2. MATERIALS AND METHODS

2.1. Preparation of rat LR model after 2/3 hepatectomy

The healthy adult male Sprague–Dawley (SD) rats weighing 210–250 g were provided by Laboratory Animal Center of Zhengzhou University (Zhengzhou, China). These rats were raised in a controlled temperature room 19–23℃ with a relative humidity 50–70% and illumination time 12 hr/day (8:00–20:00), and permitted to freely have water and food. A total of 36 rats were randomly divided into six groups with six rats per group: Five partial hepatectomy (PH) groups and one normal group (CG). The rats in PH group were subjected to 2/3 PH in accordance with the method of Xu C. et al. (2010). They were anesthetized and killed at 0, 12, 24, 30, 36, and 72 hr after surgery. The right liver lobe was mixed each time point of six rats and restored in −80℃. All operations conformed to the Animal Protection Law of China and Animal Ethics.
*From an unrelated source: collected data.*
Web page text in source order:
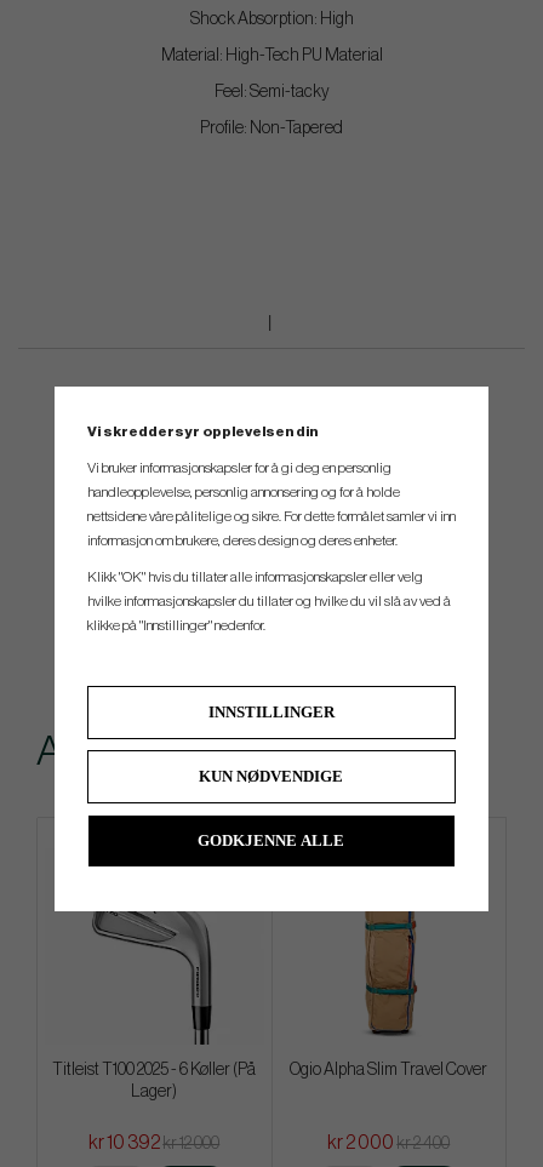
Shock Absorption: High
Material: High-Tech PU Material
Feel: Semi-tacky
Profile: Non-Tapered
Andre kjøpte også
Titleist T100 2025 - 6 Køller (På
Lager)
kr 10 392kr 12 000
Ogio Alpha Slim Travel Cover
kr 2 000 kr 2 400
Vi skreddersyr opplevelsen din
Vi bruker informasjonskapsler for å gi deg en personlig
handleopplevelse, personlig annonsering og for å holde
nettsidene våre pålitelige og sikre. For dette formålet samler vi inn
informasjon om brukere, deres design og deres enheter.
Klikk "OK" hvis du tillater alle informasjonskapsler eller velg
hvilke informasjonskapsler du tillater og hvilke du vil slå av ved å
klikke på "Innstillinger" nedenfor.
INNSTILLINGER
KUN NØDVENDIGE
GODKJENNE ALLE
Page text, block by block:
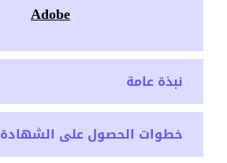
Adobe
نبذة عامة
خطوات الحصول على الشهادة
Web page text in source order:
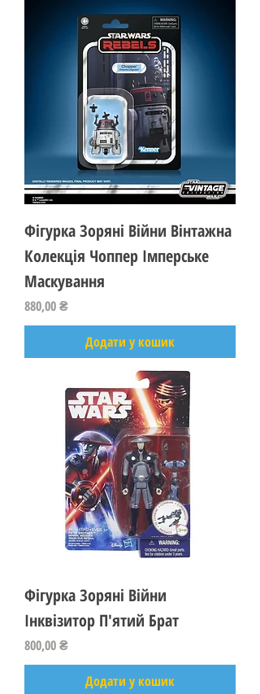
Фігурка Зоряні Війни Вінтажна
Колекція Чоппер Імперське
Маскування
Ціна
880,00 ₴
Додати у кошик
Фігурка Зоряні Війни
Інквізитор П'ятий Брат
Ціна
800,00 ₴
Додати у кошик
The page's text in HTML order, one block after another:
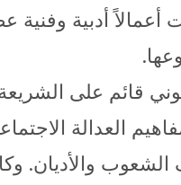
أدبية وفنية
قائم على
العدالة
والأديان.
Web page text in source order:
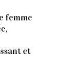
femme
et

2.2. Sequencing of lncRNA and mRNA and identification of DE lncRNA and DE mRNA

The mirVana miRNA Isolation Kit (Ambion) was used to extract total RNA and the TruSeq Stranded Total RNA with Ribo‐Zero Gold was used to construct the complementary DNA (cDNA) libraries. In brief, after total RNA extracted and ribosomal RNA digested, the RNA was broken into short fragments by the interrupt reagent. The first cDNA chain was synthesized using these short fragments as template and a random six‐base as primer. Then the second cDNA chain was synthesized using the first cDNA as template and the dTTP was replaced with dUTP. After repairing the end, jointing adenylate 3′ ends and sequence adapters, the second cDNA chain was digested by UNG (Uracil‐N‐Glycosylase) enzyme, and the first cDNA with different joints was retained. Agarose gel electrophoresis was used to select the fragment size. Finally, polymerase chain reaction (PCR) amplification was performed. After the constructed library passed the quality inspection with Agilent 2100 Bioanalyzer (Agilent Technologies, Santa Clara), Illumina sequencing platform (Hiseq X Ten) was used for sequencing.

Raw reads of fastq format were performed quality preprocessing by using Trimmomatic (0.36). After wiping off the adapter and low‐quality reads, the clean reads were obtained. The hisat2 (2.2.1.0) was use to align the clean reads with the rat reference genome. For unmapped reads, transcripts were reconstructed based on the probability model based on the comparison results of each sample by using StringTie (1.3.3b). Finally, the candidate lncRNAs were identified with software CPC (0.9‐r2), CNCI (1.0), PFAM (v30), and PLEK (1.2), which were used to predict the coding capacity of the transcripts. The expression abundance of lncRNAs and mRNAs were measured by FPKM. The differentially expressed mRNAs (DE mRNAs) and differentially expressed lncRNAs (DE lncRNAs) were detected by the negative binomial distribution test based on the DESeq package (1.18.0). The fold change ≥ 2 or fold change ≤ 0.5, and p value < 0.05 were used as the cut‐off criteria.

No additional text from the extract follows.